Guidance to help social workers assess prospective family and friends carers has been issued to address a lack of minimum standards in this area.

The Family Rights Group guide follows research conducted by the group in 2015, which found a lack of consistency in the way assessments were carried out and that 35% of assessments carried out by professionals had been done by phone call only.

The guidance, which is endorsed by Family Court president Sir James Munby, the Association of Directors of Children’s Services and Cafcass, outlines what a viability assessment for family and friend carers should look like, what social workers should consider and how to undertake international assessments.

Assessment objectives

It says that a completed viability assessment should set out clearly:

  • The information gathered by the social worker in relation to the child’s current and anticipated future needs.
  • The ability of the family member or friend being assessed to meet these needs (with appropriate support).
  • The social worker’s analysis of this evidence, which underpins the recommendation they have reached.

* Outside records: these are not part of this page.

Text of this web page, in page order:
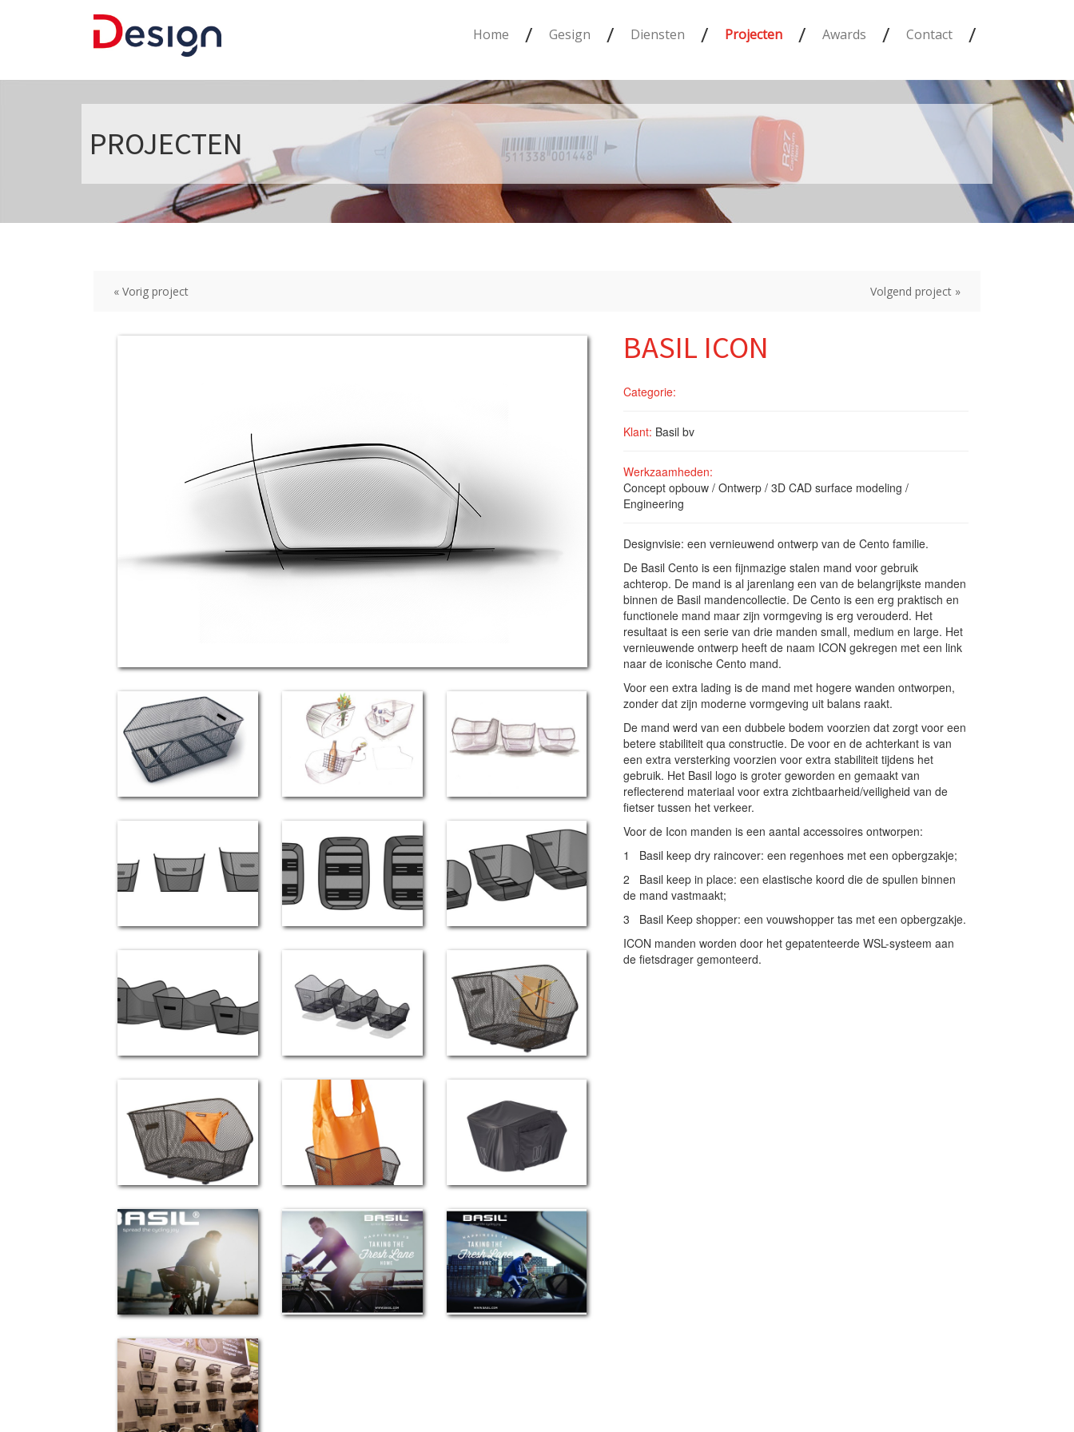
Home / Gesign / Diensten / Projecten / Awards / Contact /
PROJECTEN
« Vorig project Volgend project »
BASIL ICON
Categorie:
Klant: Basil bv
Werkzaamheden:
Concept opbouw / Ontwerp / 3D CAD surface modeling /
Engineering
Designvisie: een vernieuwend ontwerp van de Cento familie.
De Basil Cento is een fijnmazige stalen mand voor gebruik
achterop. De mand is al jarenlang een van de belangrijkste manden
binnen de Basil mandencollectie. De Cento is een erg praktisch en
functionele mand maar zijn vormgeving is erg verouderd. Het
resultaat is een serie van drie manden small, medium en large. Het
vernieuwende ontwerp heeft de naam ICON gekregen met een link
naar de iconische Cento mand.
Voor een extra lading is de mand met hogere wanden ontworpen,
zonder dat zijn moderne vormgeving uit balans raakt.
De mand werd van een dubbele bodem voorzien dat zorgt voor een
betere stabiliteit qua constructie. De voor en de achterkant is van
een extra versterking voorzien voor extra stabiliteit tijdens het
gebruik. Het Basil logo is groter geworden en gemaakt van
reflecterend materiaal voor extra zichtbaarheid/veiligheid van de
fietser tussen het verkeer.
Voor de Icon manden is een aantal accessoires ontworpen:
1 Basil keep dry raincover: een regenhoes met een opbergzakje;
2 Basil keep in place: een elastische koord die de spullen binnen
de mand vastmaakt;
3 Basil Keep shopper: een vouwshopper tas met een opbergzakje.
ICON manden worden door het gepatenteerde WSL-systeem aan
de fietsdrager gemonteerd.

Practitioners should explain to prospective carers the difference between fostering, special guardianship and child arrangement orders and the implications of each in terms of further assessments and support, so that cares can make an informed choice.

“In summary, not all options need to be fully assessed, but all realistic options for the care of the child must be and viability assessments serve to identify which are the realistic options. Viability assessments that rule out a potential carer must evidence that this option is clearly and plainly unrealistic, and one that the court can and should confidently dismiss,” the guidance says.

Cathy Ashley, chief executive of the Family Rights Group, said the guide was made with the input of social workers, lawyers, local authority senior managers and kinship carers.